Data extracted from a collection
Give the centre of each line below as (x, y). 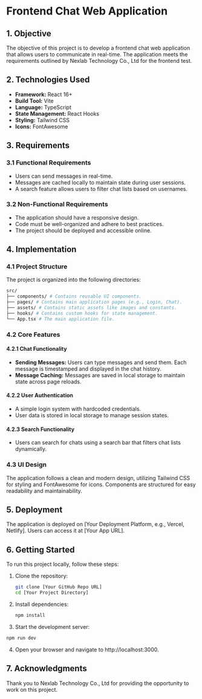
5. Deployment (34, 509)
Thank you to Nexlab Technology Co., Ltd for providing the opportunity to (98, 683)
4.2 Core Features (33, 334)
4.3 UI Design (27, 465)
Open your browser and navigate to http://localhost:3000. (87, 649)
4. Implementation (41, 249)
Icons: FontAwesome (41, 126)
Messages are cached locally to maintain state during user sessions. (100, 182)
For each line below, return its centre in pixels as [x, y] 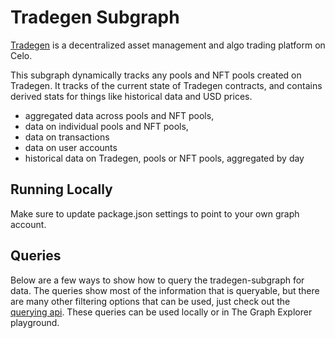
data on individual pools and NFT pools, [106, 126]
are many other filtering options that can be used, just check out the [150, 301]
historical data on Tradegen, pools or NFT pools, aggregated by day [164, 158]
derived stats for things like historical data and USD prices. [131, 96]
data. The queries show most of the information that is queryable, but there [165, 290]
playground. [35, 322]
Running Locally [61, 189]
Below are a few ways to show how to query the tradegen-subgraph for [157, 280]
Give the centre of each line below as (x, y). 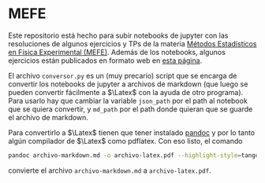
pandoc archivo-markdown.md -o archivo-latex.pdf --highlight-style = (125, 155)
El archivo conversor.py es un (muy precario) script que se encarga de (123, 75)
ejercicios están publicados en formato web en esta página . (105, 60)
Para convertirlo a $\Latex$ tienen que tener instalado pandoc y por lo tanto (132, 132)
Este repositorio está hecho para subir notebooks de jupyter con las (118, 35)
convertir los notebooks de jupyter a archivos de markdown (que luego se (128, 84)
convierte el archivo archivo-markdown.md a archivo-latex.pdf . (110, 170)
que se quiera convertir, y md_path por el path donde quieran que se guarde (131, 109)
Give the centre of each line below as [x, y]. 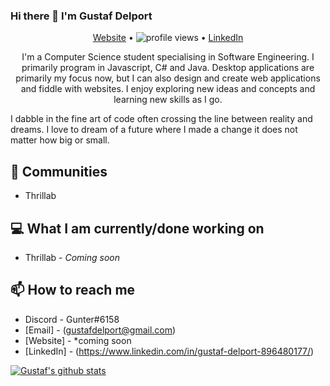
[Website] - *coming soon [78, 340]
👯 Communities [59, 171]
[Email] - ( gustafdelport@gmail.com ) [100, 330]
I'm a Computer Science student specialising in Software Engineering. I [168, 57]
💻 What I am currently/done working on [137, 228]
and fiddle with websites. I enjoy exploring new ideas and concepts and [168, 89]
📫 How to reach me [73, 290]
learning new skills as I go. [168, 100]

- _What is being asked_:
Copy exactly the lines from the one containing "que se quiera" through the final line of the records above, both included, and leave out any pictures.

- _Exercise answer_:
que se quiera convertir, y md_path por el path donde quieran que se guarde (131, 109)
Give the centre of each line below as [x, y]. 
[Website] - *coming soon [78, 340]
👯 Communities [59, 171]
[Email] - ( gustafdelport@gmail.com ) [100, 330]
I'm a Computer Science student specialising in Software Engineering. I [168, 57]
💻 What I am currently/done working on [137, 228]
and fiddle with websites. I enjoy exploring new ideas and concepts and [168, 89]
📫 How to reach me [73, 290]
learning new skills as I go. [168, 100]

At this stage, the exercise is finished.